The Sieve of Eratosthenes

This method was made to count prime. In a way, it is quite similar to dynamic programming, minus the sub-problem.

How would you count all the prime number less than n? Given that:

  • A number is a prime if it satisfies three conditions:

    1. It is greater than 1
    2. It is only dividable by 1 and itself
    3. 2 is the only even prime
  • You do not have a preheated database of prime.

A number dividable by 1 and itself, must not be a multiplicity of any number prior to itself.

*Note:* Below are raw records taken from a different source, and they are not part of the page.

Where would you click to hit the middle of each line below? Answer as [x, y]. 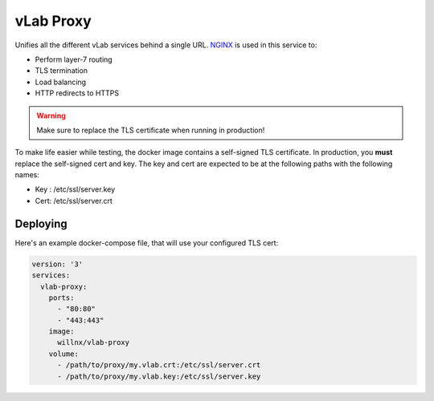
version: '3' [57, 264]
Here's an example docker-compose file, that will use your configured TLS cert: [147, 243]
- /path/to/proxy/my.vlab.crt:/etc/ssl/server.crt [159, 365]
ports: [61, 298]
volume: [64, 354]
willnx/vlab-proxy [94, 342]
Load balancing [61, 82]
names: [27, 175]
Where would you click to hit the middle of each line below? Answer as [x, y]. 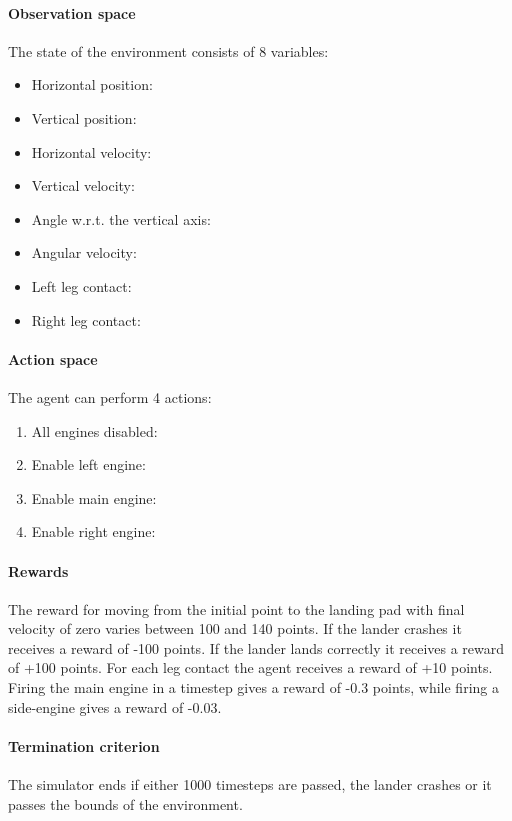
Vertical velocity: [83, 185]
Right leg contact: [86, 319]
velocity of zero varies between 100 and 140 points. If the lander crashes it [235, 628]
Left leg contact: [81, 285]
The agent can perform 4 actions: [110, 396]
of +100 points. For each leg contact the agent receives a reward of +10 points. [250, 667]
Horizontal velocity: [91, 151]
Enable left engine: [88, 464]
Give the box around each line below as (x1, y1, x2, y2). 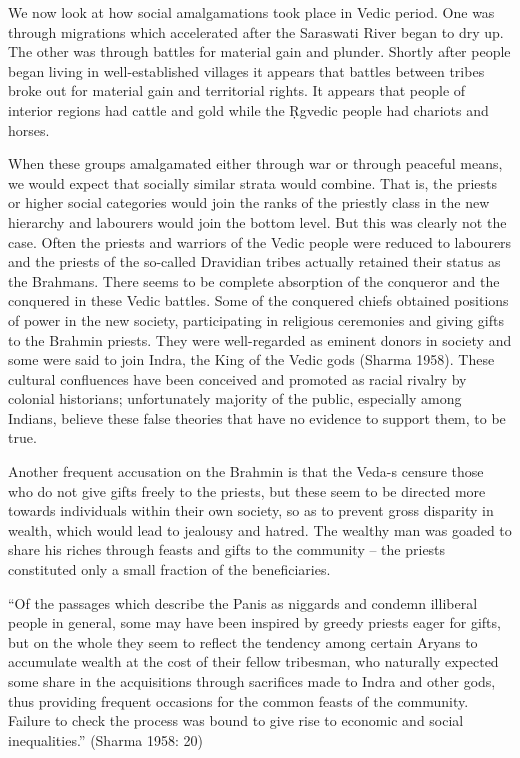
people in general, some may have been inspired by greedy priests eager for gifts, (8, 612, 501, 633)
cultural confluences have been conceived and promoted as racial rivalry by (8, 368, 467, 389)
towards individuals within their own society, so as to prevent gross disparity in (8, 500, 494, 521)
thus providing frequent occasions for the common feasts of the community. (8, 690, 469, 711)
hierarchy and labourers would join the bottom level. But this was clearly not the (8, 211, 507, 232)
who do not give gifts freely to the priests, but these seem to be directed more (8, 480, 486, 501)
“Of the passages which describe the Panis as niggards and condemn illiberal (8, 592, 478, 613)
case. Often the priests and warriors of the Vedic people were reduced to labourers (8, 231, 512, 252)
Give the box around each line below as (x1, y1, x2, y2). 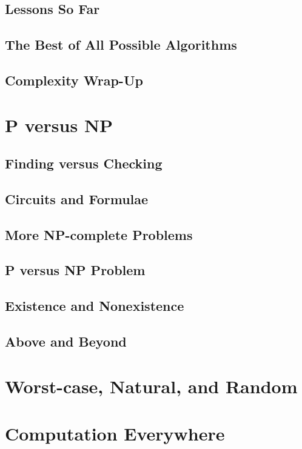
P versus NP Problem (5, 261, 146, 279)
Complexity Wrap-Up (5, 70, 143, 89)
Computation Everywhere (5, 421, 225, 445)
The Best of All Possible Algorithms (5, 35, 237, 54)
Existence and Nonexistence (5, 296, 184, 315)
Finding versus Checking (5, 154, 163, 173)
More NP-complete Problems (5, 225, 193, 244)
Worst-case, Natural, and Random (5, 373, 298, 398)

Thus, the trivial way is to look at all possible number until n, and try to check if it is a prime or not. This operation is fairly slow, as for each number at index k, we would have to take a look at k-1 numbers before that, and see if first can divide the latter. This resulted in a growth rate of nk complexity. The growth rate complexity stays the same even if we cached all the prior prime and use that in place of the k-1 list. Although the new k might be smaller, the complexity hold.

The trick to any counting problem, is to only look at what matters. If a prime satisfies 1. and 2., what about non-prime? 1. should hold, the only distinct different is the 2nd condition. A non-prime number is dividable by numbers other than 1 and itself. Looking from a different angle, a non-prime is a multiple of some number x. This x can be anything.

Since we are looking at only prime number, the best candidate to replace x is a prime.

Rephrasing the condition: "A non-prime number is a multiple of a prime number".

Further more, condition 3. means all even number except 2 are non-prime. Thus, we simply skip all even number altogether.

With this knowledge, for every prime number k, we can trace down all of its multiples until n. As defined above, a prime multiple is a non-prime, thus by marking all of these non-prime number, next time we see them, we can simply skip.

How should we keep track of these non-prime number? This data structure needs to satisfy two conditions:

  • It must store the index where we found the non-prime
  • It must return a boolean

Using a set should do, as we don't want duplication, and we can grab by the index. A map, or some funky object might do too. Whatever float your boat.

Let us describe our algorithm up till now. For each number k until the limit, we take k and check with the nonPrime set cache. If the cache has the number, we can safely skip it. Else, we take k and go through all of its multiplicity.

How do we go through its multiplicity? We iterate from a starting number to n, increment by k. Let's inspect the iteration sequence, with max = 50

3 6 9 12 15 18 21 24 27 30 33 36 39 42 45 48
5 10 15 20 25 30 35 40 45 50
7 14 21 28 35 42 49
11 22 33 44
13 26 39 42
17 34
19 38
23 46

Notice in the sequence, we have even number! This is redundant as we have already established above that we do not need to go through even number. Thus, let's modify the iteration such that even number are disregarded:

3 9 15 21 27 33 39 45
5 15 25 35 45
7 21 35 49
11 33
13 39

We can further improve the iteration by observing that we are looking at 15, 21, 35 twice! The thought process that go into this optimization is that the previous prime has already handled all the multiple that are smaller than the next one. TODO: Rephrase this somehow...

I.e, 3 has already covered 5*3. Thus 5 can safely start from 5*5. Likewise, 3 and 5 has already covered 3*7 and 5*7, thus 7 can safely start from 7*7. Like wise, 3 has already covered 3*11, thus 11 can safely start from 11*2.

Thus, our starting number of this loop, could be just the prime number squared, as all the multiple less than its squared has already been covered prior!

3 9 15 21 27 33 39 45
5 25 35 45
7 49

Looking at the number being inspected, we can now go forward.

Thus, the pseudo code for the sieve of Eratosthenes:

  if n < 3 return 0;

  Set<bool> nonprime;

  count = 1;

  for k = 3 : n
    if nonprime[k],
      k is a non-prime, simply (continue); // This skip all things below and advance the loop

    else, k is a prime:
    // Let's mark down all the non-prime after k:

    for m = k*k : n // Start from k*k, ends at n
      nonprime[m] = true;
      m+= 2*k // Advance m by twice k, so that we skip all the even iteration.